Directions
What you return should match the material below line for line, except that no image appears in it.
++++++
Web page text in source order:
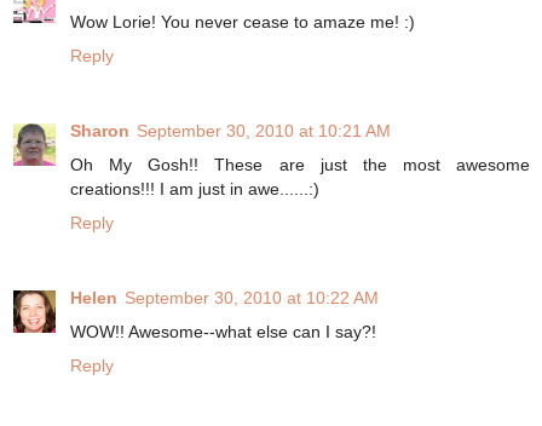
Wow Lorie! You never cease to amaze me! :)
Reply
Sharon September 30, 2010 at 10:21 AM
Oh My Gosh!! These are just the most awesome
creations!!! I am just in awe......:)
Reply
Helen September 30, 2010 at 10:22 AM
WOW!! Awesome--what else can I say?!
Reply
++++++
Written response
Web page text in source order:
Wow Lorie! You never cease to amaze me! :)
Reply
Sharon September 30, 2010 at 10:21 AM
Oh My Gosh!! These are just the most awesome
creations!!! I am just in awe......:)
Reply
Helen September 30, 2010 at 10:22 AM
WOW!! Awesome--what else can I say?!
Reply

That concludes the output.